- _Stored data_

= Beginning of Section =

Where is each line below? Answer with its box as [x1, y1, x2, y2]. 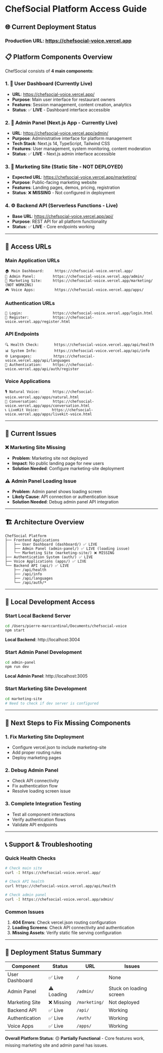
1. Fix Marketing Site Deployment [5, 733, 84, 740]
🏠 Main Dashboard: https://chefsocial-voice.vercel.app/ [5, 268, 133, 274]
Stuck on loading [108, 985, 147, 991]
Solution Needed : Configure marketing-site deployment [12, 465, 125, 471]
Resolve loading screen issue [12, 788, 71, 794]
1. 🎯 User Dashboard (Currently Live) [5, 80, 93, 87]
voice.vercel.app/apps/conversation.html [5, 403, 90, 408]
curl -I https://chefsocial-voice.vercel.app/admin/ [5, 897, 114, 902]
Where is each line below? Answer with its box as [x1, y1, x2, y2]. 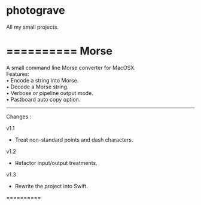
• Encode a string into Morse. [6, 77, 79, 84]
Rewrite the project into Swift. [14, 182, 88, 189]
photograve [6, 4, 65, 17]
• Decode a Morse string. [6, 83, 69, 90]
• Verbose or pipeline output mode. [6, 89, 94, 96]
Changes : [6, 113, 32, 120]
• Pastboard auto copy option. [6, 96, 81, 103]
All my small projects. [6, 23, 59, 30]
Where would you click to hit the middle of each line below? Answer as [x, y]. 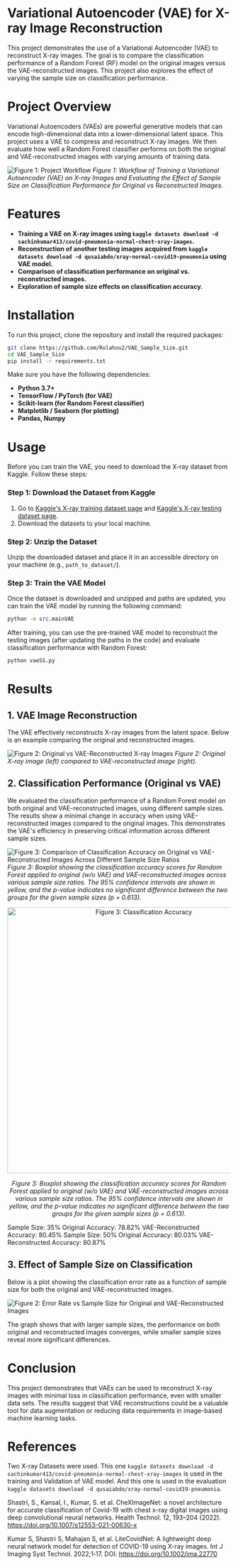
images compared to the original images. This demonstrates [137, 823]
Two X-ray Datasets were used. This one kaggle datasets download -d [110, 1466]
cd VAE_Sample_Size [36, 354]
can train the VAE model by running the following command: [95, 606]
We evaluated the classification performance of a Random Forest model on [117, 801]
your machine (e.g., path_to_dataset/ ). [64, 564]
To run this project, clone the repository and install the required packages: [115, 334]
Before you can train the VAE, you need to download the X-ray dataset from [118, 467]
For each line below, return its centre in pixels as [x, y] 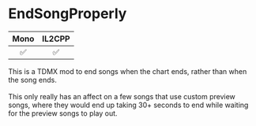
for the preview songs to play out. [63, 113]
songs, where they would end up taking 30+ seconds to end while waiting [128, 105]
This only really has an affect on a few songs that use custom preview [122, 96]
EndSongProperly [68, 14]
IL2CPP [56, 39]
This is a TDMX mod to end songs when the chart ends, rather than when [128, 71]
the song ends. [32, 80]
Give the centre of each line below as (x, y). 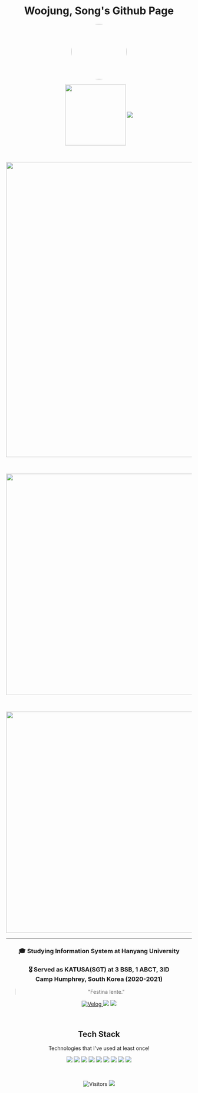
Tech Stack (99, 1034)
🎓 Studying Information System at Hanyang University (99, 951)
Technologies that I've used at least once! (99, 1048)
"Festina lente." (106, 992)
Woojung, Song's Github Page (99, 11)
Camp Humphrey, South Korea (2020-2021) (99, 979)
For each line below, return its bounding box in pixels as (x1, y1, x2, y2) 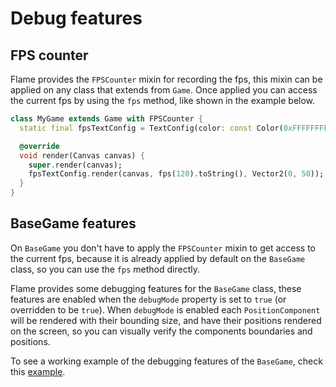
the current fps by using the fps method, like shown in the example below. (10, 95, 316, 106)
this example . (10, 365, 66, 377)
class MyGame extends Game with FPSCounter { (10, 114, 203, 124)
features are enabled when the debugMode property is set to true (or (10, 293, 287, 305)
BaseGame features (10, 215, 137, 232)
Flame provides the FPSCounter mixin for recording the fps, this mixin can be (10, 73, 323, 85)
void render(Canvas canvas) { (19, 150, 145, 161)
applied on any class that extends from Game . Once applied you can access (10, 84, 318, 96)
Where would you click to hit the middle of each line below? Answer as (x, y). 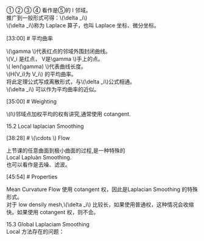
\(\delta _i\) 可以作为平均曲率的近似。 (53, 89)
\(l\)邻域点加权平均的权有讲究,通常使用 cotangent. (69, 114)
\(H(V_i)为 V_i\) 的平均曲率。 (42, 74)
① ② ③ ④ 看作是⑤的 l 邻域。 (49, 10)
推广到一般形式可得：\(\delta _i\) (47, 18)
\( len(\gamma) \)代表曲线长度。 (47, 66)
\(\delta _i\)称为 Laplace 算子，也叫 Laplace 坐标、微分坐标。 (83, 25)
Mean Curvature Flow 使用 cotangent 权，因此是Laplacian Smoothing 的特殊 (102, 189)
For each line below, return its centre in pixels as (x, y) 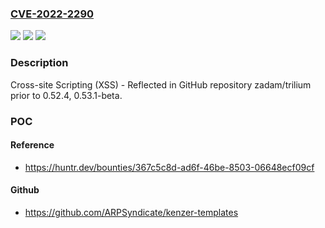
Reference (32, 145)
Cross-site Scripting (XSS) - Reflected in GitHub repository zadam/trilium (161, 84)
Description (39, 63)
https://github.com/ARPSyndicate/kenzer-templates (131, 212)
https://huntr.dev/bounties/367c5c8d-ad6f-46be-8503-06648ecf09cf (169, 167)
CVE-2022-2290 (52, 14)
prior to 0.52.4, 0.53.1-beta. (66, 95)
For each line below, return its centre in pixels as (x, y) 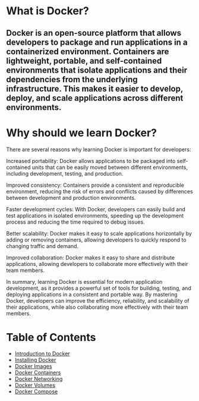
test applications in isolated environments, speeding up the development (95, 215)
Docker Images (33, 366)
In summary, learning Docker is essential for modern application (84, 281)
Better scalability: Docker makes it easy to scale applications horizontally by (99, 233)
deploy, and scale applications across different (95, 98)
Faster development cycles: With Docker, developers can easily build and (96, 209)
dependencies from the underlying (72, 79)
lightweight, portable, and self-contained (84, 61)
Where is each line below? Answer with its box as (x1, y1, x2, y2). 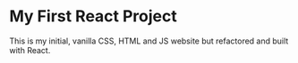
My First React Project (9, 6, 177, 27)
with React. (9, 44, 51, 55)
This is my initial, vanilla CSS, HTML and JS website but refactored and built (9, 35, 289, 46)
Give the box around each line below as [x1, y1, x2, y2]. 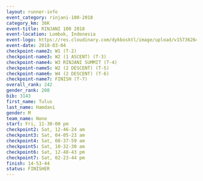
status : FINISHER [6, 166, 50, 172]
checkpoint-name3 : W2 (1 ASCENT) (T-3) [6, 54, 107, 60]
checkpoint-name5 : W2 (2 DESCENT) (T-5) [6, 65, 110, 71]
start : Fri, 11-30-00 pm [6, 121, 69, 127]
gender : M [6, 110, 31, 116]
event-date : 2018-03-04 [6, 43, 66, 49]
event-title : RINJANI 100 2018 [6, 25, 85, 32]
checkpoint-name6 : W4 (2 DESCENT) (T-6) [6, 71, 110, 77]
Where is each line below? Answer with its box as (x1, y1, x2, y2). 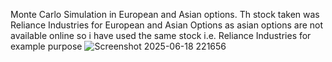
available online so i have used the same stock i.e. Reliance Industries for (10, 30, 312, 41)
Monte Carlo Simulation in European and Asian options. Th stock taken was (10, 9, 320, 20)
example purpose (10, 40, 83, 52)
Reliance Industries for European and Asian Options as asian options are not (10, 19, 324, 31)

= End of Section =
= Beginning of Section =

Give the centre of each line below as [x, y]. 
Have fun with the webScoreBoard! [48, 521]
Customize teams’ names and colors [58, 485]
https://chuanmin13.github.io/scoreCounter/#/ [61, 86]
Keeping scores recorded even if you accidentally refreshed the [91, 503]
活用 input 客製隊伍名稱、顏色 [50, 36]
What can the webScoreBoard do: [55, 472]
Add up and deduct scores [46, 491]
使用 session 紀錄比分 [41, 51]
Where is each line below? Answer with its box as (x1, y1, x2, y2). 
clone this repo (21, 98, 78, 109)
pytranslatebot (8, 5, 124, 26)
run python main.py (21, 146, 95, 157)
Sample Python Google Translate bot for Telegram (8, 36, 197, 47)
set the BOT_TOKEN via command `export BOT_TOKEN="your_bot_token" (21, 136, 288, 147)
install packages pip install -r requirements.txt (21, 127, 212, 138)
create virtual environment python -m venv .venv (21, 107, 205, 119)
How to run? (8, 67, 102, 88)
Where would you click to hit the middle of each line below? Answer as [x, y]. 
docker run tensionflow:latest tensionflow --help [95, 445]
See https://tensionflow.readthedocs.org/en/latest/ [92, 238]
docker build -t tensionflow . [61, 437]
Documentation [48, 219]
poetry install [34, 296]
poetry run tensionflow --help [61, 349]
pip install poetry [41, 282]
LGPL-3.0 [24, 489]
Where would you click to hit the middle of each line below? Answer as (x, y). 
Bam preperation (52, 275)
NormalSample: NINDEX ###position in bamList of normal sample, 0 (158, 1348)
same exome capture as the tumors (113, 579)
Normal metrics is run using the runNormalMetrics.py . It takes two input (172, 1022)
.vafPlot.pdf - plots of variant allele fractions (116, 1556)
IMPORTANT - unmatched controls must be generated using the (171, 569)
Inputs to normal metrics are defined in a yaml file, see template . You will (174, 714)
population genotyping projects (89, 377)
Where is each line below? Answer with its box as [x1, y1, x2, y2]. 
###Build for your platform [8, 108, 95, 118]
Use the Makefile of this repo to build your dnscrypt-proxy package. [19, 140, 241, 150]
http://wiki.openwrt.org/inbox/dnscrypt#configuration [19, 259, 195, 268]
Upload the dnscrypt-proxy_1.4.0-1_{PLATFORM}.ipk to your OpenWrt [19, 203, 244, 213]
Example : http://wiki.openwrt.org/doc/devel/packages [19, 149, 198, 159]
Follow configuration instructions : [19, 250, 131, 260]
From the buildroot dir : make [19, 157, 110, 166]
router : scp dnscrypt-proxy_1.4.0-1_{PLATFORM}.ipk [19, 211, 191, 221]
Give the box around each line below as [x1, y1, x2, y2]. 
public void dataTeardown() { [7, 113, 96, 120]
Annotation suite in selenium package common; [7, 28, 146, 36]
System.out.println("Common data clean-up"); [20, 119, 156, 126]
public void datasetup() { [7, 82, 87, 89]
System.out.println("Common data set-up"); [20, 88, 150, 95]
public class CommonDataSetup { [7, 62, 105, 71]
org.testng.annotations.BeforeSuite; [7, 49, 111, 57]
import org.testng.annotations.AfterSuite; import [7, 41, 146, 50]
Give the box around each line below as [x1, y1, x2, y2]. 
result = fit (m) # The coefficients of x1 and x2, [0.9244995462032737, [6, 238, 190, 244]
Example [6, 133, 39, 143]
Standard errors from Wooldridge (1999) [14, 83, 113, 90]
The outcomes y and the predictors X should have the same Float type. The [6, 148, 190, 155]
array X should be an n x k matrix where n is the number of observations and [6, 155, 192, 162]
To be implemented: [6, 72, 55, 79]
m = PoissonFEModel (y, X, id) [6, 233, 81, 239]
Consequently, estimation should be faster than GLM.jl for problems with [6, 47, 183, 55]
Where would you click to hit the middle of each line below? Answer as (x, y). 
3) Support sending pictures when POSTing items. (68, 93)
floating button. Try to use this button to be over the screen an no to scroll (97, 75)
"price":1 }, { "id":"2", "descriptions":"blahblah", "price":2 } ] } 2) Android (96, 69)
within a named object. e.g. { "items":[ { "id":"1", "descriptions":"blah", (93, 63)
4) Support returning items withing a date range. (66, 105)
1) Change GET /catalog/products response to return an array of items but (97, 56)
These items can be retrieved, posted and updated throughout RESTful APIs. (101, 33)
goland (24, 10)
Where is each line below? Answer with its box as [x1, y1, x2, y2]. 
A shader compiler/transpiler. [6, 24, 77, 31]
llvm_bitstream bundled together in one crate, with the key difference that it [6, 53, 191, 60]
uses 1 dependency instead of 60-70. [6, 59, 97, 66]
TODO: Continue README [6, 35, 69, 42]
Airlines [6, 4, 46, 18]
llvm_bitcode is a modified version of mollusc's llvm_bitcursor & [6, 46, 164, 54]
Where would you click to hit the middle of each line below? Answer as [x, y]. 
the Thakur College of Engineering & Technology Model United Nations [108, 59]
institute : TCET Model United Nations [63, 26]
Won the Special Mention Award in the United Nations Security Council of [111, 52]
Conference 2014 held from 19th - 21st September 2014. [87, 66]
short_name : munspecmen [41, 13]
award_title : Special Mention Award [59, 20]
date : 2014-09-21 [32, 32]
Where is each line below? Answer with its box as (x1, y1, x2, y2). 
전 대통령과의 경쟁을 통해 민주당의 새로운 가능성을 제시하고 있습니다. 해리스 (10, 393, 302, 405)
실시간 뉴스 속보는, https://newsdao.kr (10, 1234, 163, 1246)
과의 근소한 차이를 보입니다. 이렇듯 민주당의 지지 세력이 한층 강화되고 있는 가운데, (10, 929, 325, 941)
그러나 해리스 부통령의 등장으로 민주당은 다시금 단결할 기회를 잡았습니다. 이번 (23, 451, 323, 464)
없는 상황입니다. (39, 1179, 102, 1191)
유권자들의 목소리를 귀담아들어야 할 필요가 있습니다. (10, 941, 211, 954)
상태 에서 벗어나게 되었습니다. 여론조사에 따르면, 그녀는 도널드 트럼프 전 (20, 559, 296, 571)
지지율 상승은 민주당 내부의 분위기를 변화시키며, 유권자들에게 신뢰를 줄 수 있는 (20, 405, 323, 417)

= End of Section =

- _WHAT THIS TASK INVOLVES_
Look back at the data above, then output exactly the lines from the line holding "the song ends. [32, 80]" up to and including the line holding "this example . (10, 365, 66, 377)". Leave out the pictures.

- _EXPECTED ANSWER_
the song ends. [32, 80]
Give the centre of each line below as (x, y). 
Tech Stack (99, 1034)
🎓 Studying Information System at Hanyang University (99, 951)
Technologies that I've used at least once! (99, 1048)
"Festina lente." (106, 992)
Woojung, Song's Github Page (99, 11)
Camp Humphrey, South Korea (2020-2021) (99, 979)
For each line below, return its bounding box in pixels as (x1, y1, x2, y2) 
the current fps by using the fps method, like shown in the example below. (10, 95, 316, 106)
this example . (10, 365, 66, 377)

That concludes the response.